Current EffortsWe have some known problems and a couple of high-priority features requiring attention.
- A proper datacom interface will be required to run the TSMCP and CANDE, as well as the APL interpreter. I am currently working on a very basic, one-terminal implementation of the B249 Data Transmission Control Unit and B487 Data Transmission Terminal Unit. Supporting external terminals in a browser environment is extremely difficult (browsers are quite determined be be clients, not servers), so this initial implementation will simply host a single terminal as a user interface to the B249/B487, somewhat similar to the way the SPO currently works. That should be adequate for most users. We hope to have this feature available soon.
- After datacom, the next priority is support in the emulator for magnetic tapes. We think we know how to approach this, but detailed design work has not yet begun.
- The B5500 would support two processors, but our attempts to get the second processor working have thus far been a failure. This has been especially frustrating, because the differences between P1 (the control processor, which is currently working) and P2 (which could only run Normal-State user programs under control of P1) are very minor. In fact, the two processors on a real B5500 were physically identical, and either one could be designated as P1 by means of a mechanical switch. I have made three serious runs at this problem, most recently last weekend, and come up short each time. I made some progress this last time, finding a problem in the way P2 was handled by the SFI (Store for Interrupt) instruction. With that change, P2 now runs for a few seconds before somehow failing. The problem is obviously subtle, and is proving difficult to trap, even with special code inserted into the emulator to do so. Getting P2 to work is a relatively low priority, so this problem has been set aside for now.

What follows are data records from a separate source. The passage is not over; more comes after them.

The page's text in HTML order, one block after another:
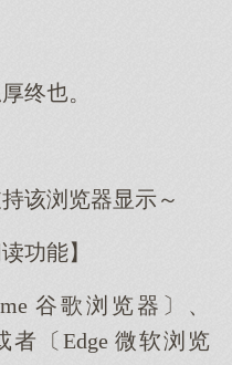
终。
该浏览器显示～
功能】
谷歌浏览器〕、
者〔Edge 微软浏览
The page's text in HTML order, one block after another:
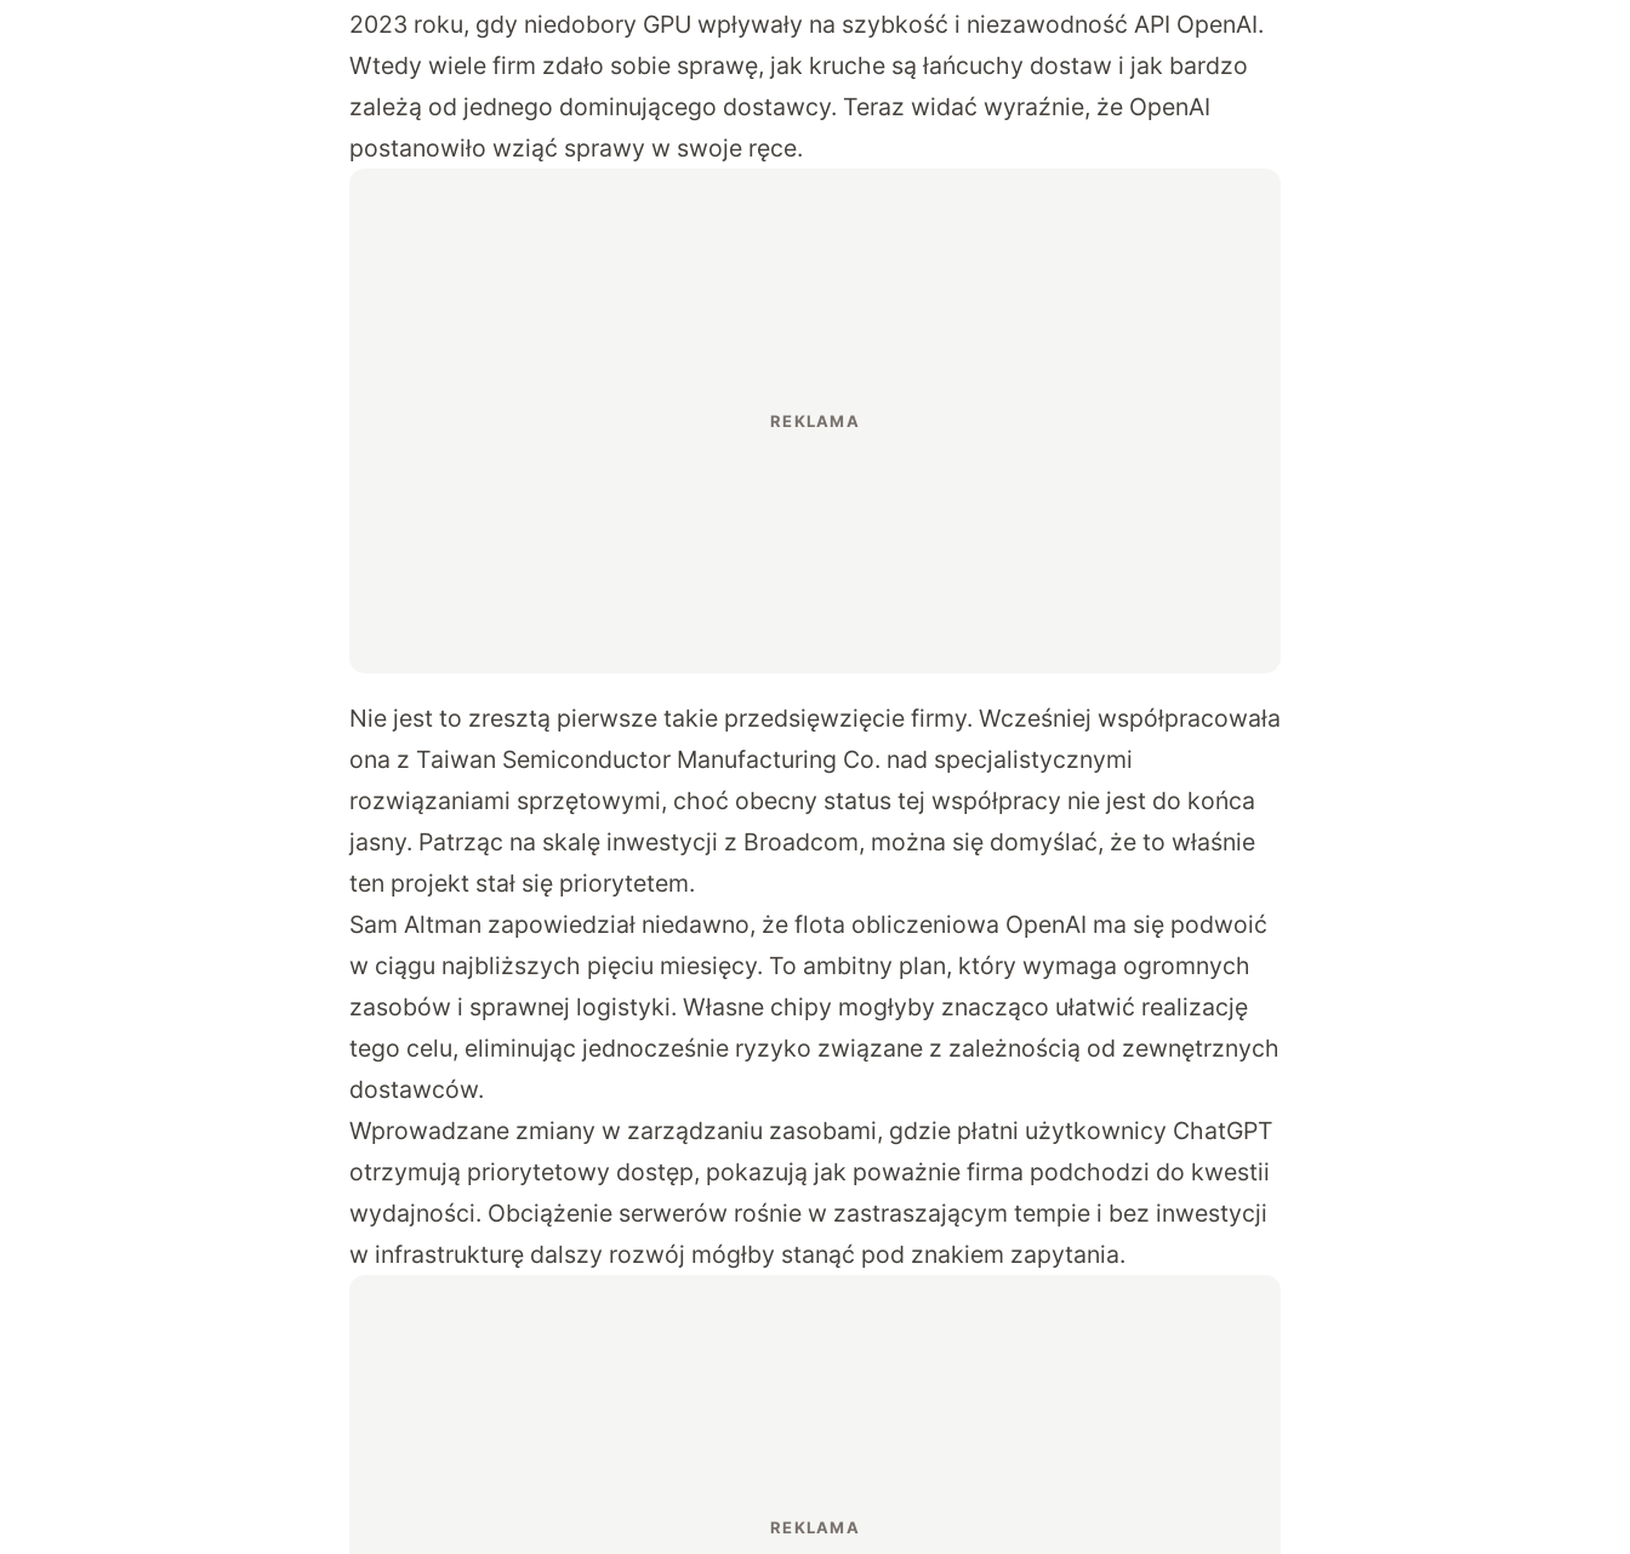
2023 roku, gdy niedobory GPU wpływały na szybkość i niezawodność API OpenAI.
Wtedy wiele firm zdało sobie sprawę, jak kruche są łańcuchy dostaw i jak bardzo
zależą od jednego dominującego dostawcy. Teraz widać wyraźnie, że OpenAI
postanowiło wziąć sprawy w swoje ręce.
Nie jest to zresztą pierwsze takie przedsięwzięcie firmy. Wcześniej współpracowała
ona z Taiwan Semiconductor Manufacturing Co. nad specjalistycznymi
rozwiązaniami sprzętowymi, choć obecny status tej współpracy nie jest do końca
jasny. Patrząc na skalę inwestycji z Broadcom, można się domyślać, że to właśnie
ten projekt stał się priorytetem.
Sam Altman zapowiedział niedawno, że flota obliczeniowa OpenAI ma się podwoić
w ciągu najbliższych pięciu miesięcy. To ambitny plan, który wymaga ogromnych
zasobów i sprawnej logistyki. Własne chipy mogłyby znacząco ułatwić realizację
tego celu, eliminując jednocześnie ryzyko związane z zależnością od zewnętrznych
dostawców.
Wprowadzane zmiany w zarządzaniu zasobami, gdzie płatni użytkownicy ChatGPT
otrzymują priorytetowy dostęp, pokazują jak poważnie firma podchodzi do kwestii
wydajności. Obciążenie serwerów rośnie w zastraszającym tempie i bez inwestycji
w infrastrukturę dalszy rozwój mógłby stanąć pod znakiem zapytania.

- The other major deficiency in the Processor implementation at present is that the double precision arithmetic operators have never been finished. Their single-precision equivalents are currently standing in for them. One of Fausto's benchmarks requires double precision, and the compilers require double-precision in order to properly compile double-precision literals, so the priority of this issue is rising.
1 Has anyone else noticed that in the days of the B5500, "core" meant memory, but now it means processor?